In the BART framework with cloglog ordinal regression, we model:
$$P(Y = k \mid Y \geq k, X = x) = 1 - \exp\left(-e^{\gamma_k + \lambda(x)}\right)$$

where $\lambda(x)$ is represented by a stochastic tree ensemble and $\gamma_k$ are cutpoints for the ordinal categories. This link function is asymmetric and particularly appropriate when the probability of being in higher categories changes rapidly at certain thresholds, making it different from the symmetric probit or logit links commonly used in ordinal regression.

## Data Simulation

We begin by simulating from a dataset with an ordinal outcome with three categories, $y_i \in \left\{1,2,3\right\}$ whose probabilities depend on covariates, $X$.

In [None]:
# RNG
random_seed = 2026
rng = np.random.default_rng(random_seed)

# Sample size and number of predictors
n = 2000
p = 5

# Design matrix and true lambda function
X = rng.standard_normal((n, p))
beta = np.ones(p) / np.sqrt(p)
true_lambda = X @ beta

# Set cutpoints for ordinal categories (3 categories: 1, 2, 3)
n_categories = 3
gamma_true = np.array([-2.0, 1.0])

# True ordinal class probabilities
true_probs = np.zeros((n, n_categories))
true_probs[:, 0] = 1 - np.exp(-np.exp(gamma_true[0] + true_lambda))
for j in range(1, n_categories - 1):
    true_probs[:, j] = (
        np.exp(-np.exp(gamma_true[j - 1] + true_lambda))
        * (1 - np.exp(-np.exp(gamma_true[j] + true_lambda)))
    )
true_probs[:, n_categories - 1] = 1 - true_probs[:, :-1].sum(axis=1)
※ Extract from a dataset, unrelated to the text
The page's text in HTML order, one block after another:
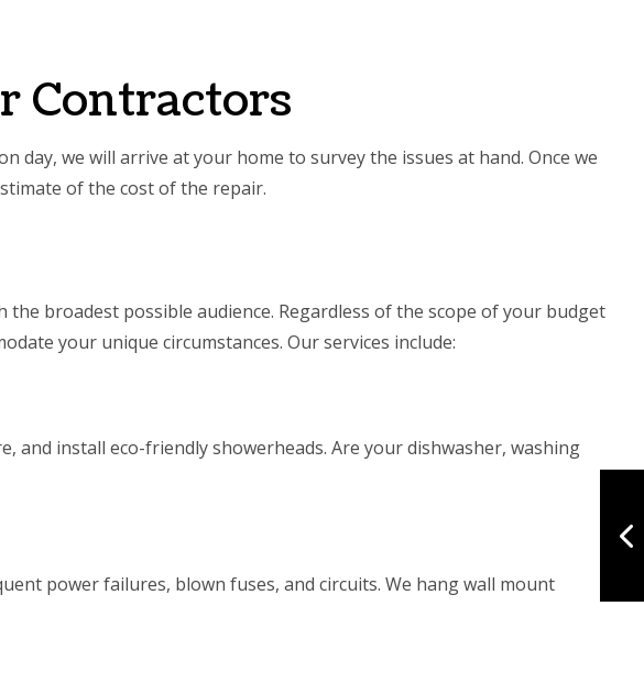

# Generate ordinal outcomes (1-indexed integers)
y = np.array(
    [rng.choice(np.arange(1, n_categories + 1), p=true_probs[i]) for i in range(n)],
    dtype=float,
)

# Print outcome distribution
unique, counts = np.unique(y, return_counts=True)
print("Outcome distribution:", dict(zip(unique.astype(int), counts)))

# Train-test split
sample_inds = np.arange(n)
train_inds, test_inds = train_test_split(sample_inds, test_size=0.2, random_state=random_seed)
X_train = X[train_inds, :]
X_test = X[test_inds, :]
y_train = y[train_inds]
y_test = y[test_inds]

## Model Fitting

We specify the cloglog link function for modeling an ordinal outcome by setting `outcome_model=OutcomeModel(outcome="ordinal", link="cloglog")` in the `general_params` argument. Since ordinal outcomes are incompatible with the Gaussian global error variance model, we also set `sample_sigma2_global=False`.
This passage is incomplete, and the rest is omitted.